What is expected
Would you please repeat, word for word, only the lines from the one holding "the most useful" through the one holding "integer canopy_layer_coms::ncanlyrt2 (63, 231)" in the material below, without the pictures?

- - -

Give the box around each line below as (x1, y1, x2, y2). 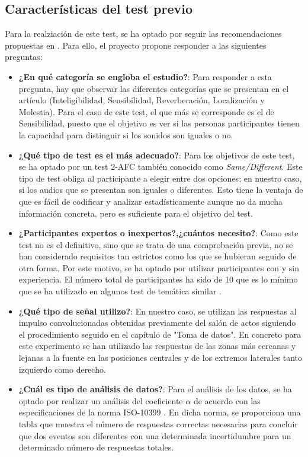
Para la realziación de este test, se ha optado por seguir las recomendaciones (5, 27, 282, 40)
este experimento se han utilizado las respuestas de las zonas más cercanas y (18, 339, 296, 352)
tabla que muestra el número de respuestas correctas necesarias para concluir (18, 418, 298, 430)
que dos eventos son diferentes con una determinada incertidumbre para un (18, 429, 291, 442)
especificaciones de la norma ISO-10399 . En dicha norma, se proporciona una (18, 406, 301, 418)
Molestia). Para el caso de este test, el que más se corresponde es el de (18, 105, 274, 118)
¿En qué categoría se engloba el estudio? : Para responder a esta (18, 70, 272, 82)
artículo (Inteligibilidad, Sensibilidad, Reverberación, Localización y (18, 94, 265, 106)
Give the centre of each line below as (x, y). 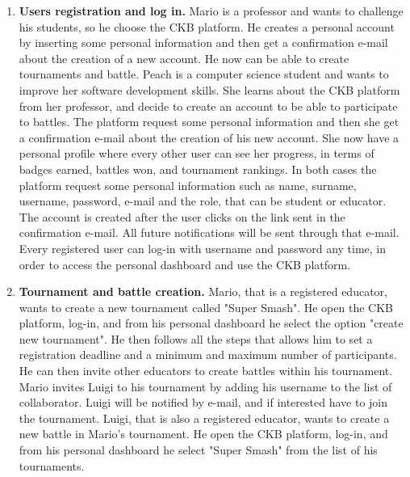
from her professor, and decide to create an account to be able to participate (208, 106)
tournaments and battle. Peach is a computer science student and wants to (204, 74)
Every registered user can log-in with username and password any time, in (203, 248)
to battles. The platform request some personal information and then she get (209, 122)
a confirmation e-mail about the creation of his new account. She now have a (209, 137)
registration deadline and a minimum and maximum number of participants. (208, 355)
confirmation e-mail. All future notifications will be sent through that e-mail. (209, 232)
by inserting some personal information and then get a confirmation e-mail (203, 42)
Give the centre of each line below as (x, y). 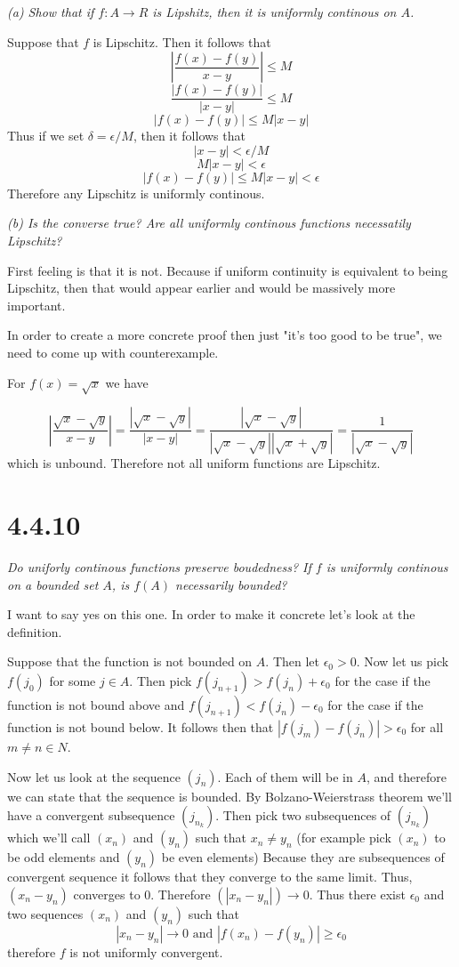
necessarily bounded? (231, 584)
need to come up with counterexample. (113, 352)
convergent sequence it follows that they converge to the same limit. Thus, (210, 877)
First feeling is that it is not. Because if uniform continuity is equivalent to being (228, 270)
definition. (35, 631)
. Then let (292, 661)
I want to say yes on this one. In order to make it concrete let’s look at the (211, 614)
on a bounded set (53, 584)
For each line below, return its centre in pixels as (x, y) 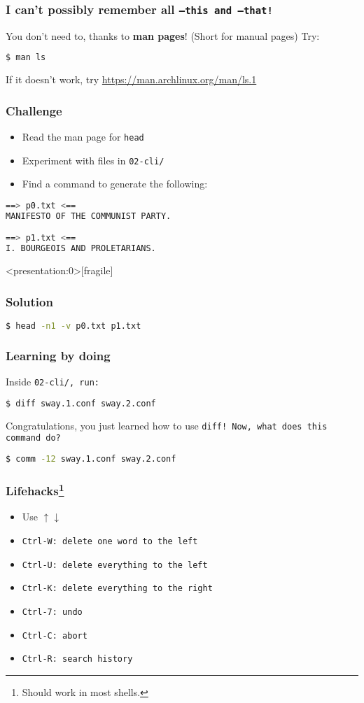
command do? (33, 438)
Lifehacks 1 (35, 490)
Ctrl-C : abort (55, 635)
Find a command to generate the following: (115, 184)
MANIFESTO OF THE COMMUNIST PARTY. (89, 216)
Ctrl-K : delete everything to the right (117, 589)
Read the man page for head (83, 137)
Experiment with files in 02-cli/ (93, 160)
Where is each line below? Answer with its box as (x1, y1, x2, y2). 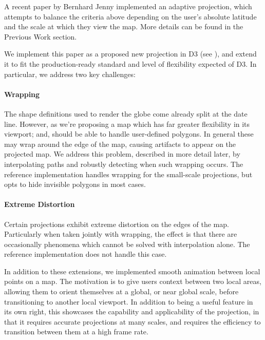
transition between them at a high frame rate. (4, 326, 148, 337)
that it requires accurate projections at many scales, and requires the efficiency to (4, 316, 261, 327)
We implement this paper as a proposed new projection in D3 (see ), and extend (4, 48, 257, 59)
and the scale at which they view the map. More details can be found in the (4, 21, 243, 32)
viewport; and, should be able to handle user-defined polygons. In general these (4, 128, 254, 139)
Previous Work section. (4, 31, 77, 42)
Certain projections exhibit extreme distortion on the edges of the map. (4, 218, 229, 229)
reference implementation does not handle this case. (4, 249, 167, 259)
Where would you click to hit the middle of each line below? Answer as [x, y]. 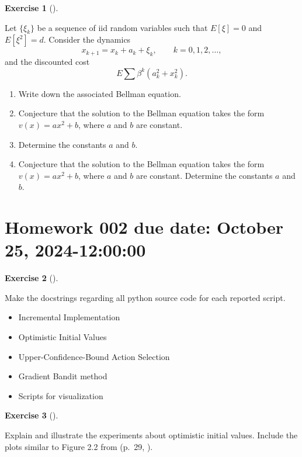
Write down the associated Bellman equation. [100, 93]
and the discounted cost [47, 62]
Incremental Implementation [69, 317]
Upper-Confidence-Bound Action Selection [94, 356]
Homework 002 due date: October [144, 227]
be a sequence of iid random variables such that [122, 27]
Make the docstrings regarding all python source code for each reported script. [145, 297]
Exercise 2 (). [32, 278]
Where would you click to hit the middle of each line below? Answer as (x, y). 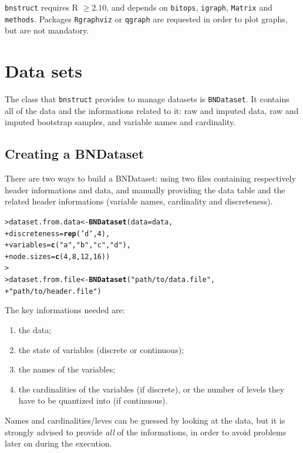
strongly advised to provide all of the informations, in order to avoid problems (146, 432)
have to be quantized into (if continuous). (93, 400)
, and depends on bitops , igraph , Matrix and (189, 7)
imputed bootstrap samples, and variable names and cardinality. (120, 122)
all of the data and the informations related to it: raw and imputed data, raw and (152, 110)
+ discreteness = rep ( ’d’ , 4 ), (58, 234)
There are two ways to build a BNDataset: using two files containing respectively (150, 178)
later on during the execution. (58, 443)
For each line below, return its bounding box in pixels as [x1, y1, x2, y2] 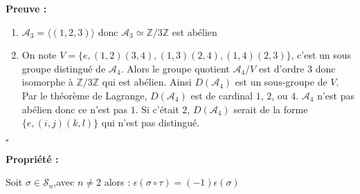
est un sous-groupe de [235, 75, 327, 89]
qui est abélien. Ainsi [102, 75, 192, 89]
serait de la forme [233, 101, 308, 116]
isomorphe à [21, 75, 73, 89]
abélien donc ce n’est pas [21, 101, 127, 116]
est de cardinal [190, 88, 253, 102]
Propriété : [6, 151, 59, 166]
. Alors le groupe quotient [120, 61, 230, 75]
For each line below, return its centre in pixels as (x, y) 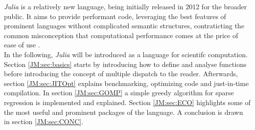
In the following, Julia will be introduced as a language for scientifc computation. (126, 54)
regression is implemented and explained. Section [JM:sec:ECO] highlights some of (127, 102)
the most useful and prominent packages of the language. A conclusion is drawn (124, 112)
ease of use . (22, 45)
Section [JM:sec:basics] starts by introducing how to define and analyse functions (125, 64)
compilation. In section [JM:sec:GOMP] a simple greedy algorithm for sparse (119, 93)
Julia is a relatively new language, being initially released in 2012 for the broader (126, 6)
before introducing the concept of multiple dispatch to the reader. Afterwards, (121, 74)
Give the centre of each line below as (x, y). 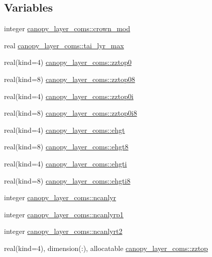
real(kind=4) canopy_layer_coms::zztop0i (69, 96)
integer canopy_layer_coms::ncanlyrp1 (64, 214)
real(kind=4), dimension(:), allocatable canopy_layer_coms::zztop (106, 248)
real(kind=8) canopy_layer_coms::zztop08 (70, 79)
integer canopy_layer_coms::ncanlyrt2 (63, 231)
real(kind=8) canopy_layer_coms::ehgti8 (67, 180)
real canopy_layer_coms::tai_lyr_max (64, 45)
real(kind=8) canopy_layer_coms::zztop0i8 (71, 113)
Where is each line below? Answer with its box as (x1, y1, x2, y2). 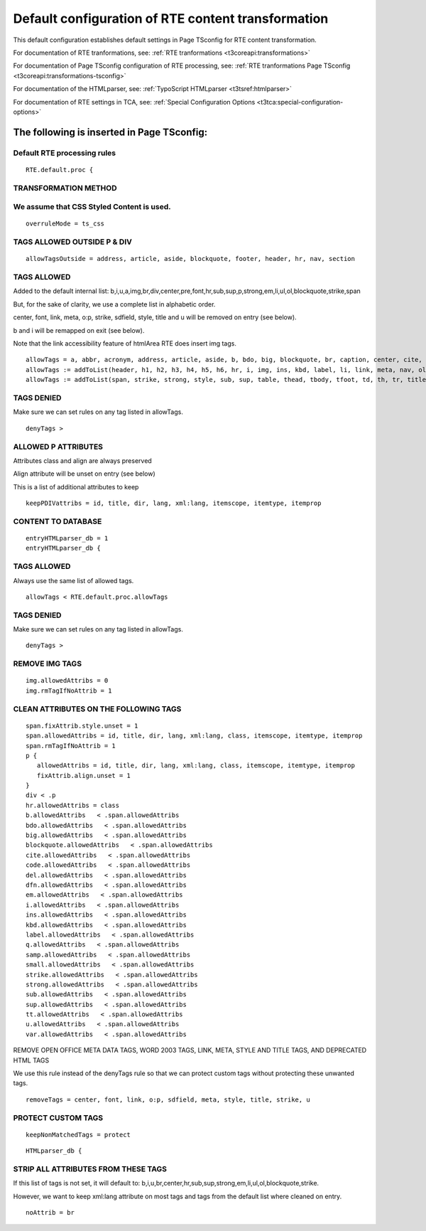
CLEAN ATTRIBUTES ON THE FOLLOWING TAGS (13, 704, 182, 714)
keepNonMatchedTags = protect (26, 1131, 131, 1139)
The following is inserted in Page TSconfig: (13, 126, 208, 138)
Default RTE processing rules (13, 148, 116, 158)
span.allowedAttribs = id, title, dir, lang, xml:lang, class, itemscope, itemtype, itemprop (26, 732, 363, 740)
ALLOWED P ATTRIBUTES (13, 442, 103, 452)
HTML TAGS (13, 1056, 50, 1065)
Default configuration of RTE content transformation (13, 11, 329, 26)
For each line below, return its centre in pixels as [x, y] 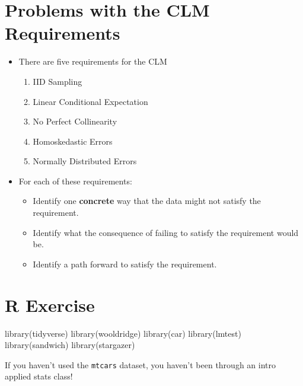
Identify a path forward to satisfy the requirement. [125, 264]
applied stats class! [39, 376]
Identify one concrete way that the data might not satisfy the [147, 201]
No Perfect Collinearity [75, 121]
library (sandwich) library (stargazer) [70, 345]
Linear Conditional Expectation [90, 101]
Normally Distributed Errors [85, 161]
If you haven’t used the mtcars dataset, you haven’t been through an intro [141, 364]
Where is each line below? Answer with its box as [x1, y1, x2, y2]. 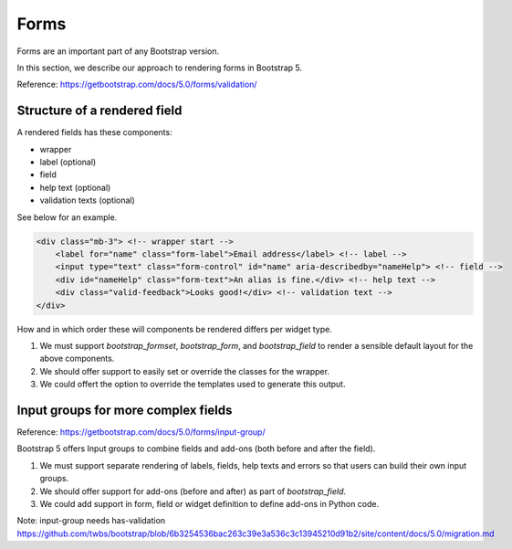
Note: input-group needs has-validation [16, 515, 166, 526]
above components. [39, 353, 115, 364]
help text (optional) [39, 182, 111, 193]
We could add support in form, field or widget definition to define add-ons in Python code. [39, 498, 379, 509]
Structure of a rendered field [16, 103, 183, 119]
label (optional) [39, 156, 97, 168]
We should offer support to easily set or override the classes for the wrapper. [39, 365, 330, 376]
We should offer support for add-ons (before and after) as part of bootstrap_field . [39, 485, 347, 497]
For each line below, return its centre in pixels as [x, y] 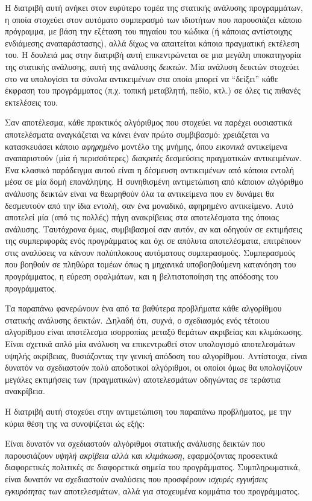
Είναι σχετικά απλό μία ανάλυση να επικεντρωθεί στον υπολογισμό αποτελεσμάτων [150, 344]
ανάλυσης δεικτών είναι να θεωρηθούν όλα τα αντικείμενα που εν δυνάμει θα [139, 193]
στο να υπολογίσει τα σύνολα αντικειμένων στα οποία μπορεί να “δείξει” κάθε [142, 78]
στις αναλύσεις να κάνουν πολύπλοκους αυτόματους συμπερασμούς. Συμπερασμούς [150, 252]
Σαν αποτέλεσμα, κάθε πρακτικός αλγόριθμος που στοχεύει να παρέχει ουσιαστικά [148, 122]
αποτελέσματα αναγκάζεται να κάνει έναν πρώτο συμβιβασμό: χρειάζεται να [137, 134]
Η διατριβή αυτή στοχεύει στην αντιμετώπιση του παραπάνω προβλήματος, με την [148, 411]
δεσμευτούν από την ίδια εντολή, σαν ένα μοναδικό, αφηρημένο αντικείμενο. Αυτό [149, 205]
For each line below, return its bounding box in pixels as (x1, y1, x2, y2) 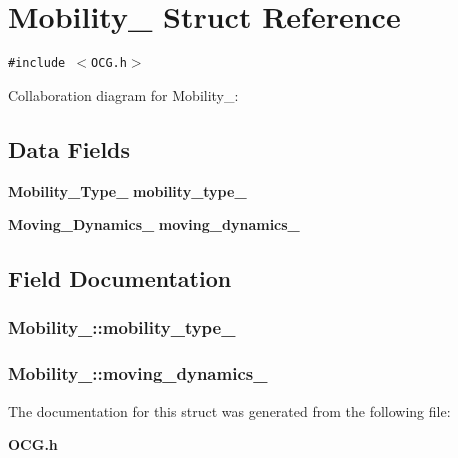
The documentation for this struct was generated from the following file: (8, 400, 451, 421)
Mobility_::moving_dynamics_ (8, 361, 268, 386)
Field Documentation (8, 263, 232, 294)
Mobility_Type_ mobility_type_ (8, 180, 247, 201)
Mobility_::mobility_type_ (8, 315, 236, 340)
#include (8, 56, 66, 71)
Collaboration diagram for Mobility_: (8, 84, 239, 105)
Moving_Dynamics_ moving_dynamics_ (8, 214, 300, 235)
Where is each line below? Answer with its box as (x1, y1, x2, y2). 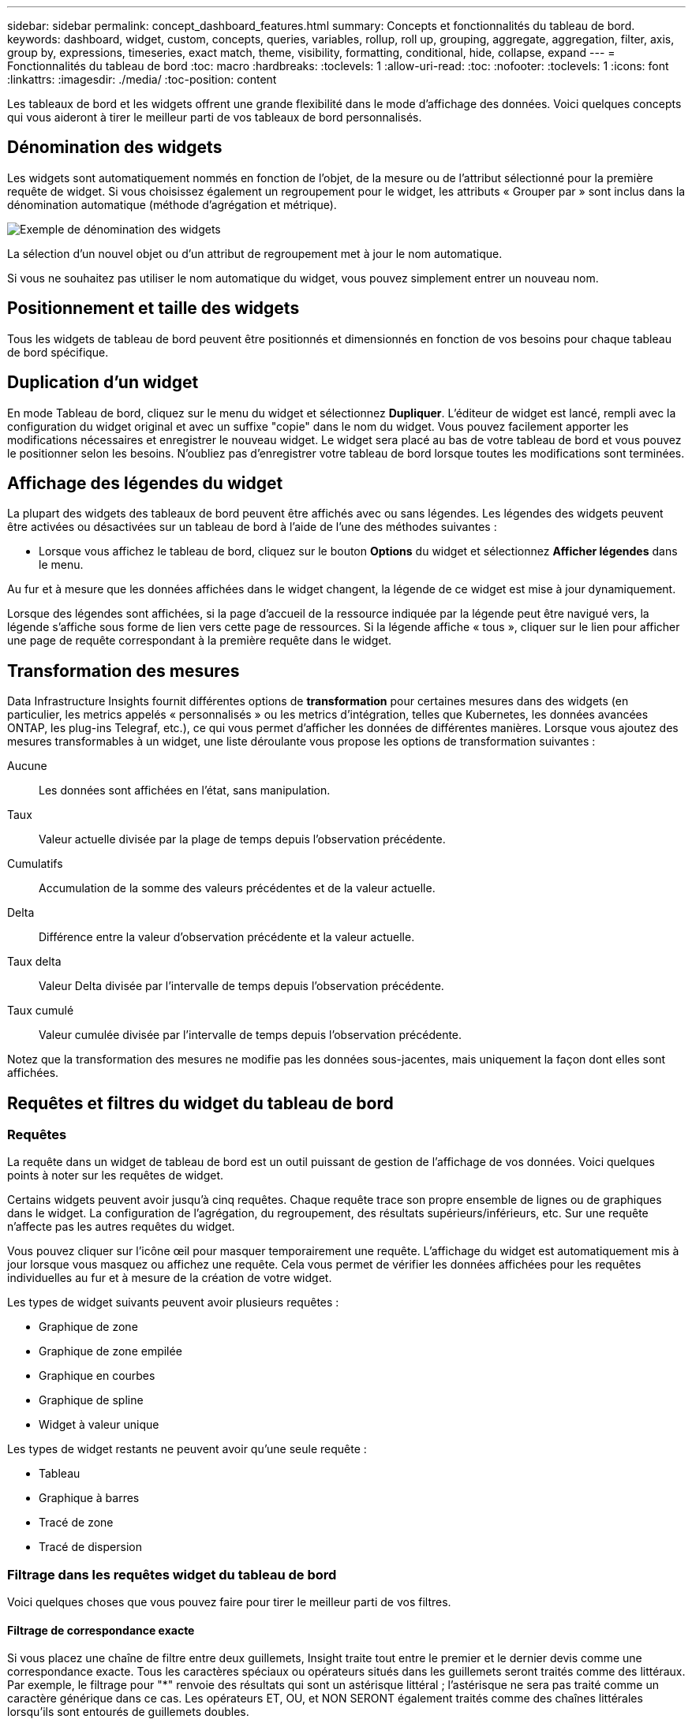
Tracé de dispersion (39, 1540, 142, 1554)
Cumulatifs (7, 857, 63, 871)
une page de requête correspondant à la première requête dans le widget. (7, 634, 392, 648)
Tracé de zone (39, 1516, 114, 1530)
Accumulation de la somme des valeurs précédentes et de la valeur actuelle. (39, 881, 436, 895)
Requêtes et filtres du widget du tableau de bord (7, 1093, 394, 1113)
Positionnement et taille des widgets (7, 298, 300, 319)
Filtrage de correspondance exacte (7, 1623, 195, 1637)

- - -

Response to this task
the most useful and prominent packages of the language. A conclusion is drawn (124, 112)
ease of use . (22, 45)
Section [JM:sec:basics] starts by introducing how to define and analyse functions (125, 64)
compilation. In section [JM:sec:GOMP] a simple greedy algorithm for sparse (119, 93)
Julia is a relatively new language, being initially released in 2012 for the broader (126, 6)
before introducing the concept of multiple dispatch to the reader. Afterwards, (121, 74)
Give the centre of each line below as (x, y). 
real(kind=4) canopy_layer_coms::zztop0i (69, 96)
integer canopy_layer_coms::ncanlyrp1 (64, 214)
real(kind=4), dimension(:), allocatable canopy_layer_coms::zztop (106, 248)
real(kind=8) canopy_layer_coms::zztop08 (70, 79)
integer canopy_layer_coms::ncanlyrt2 (63, 231)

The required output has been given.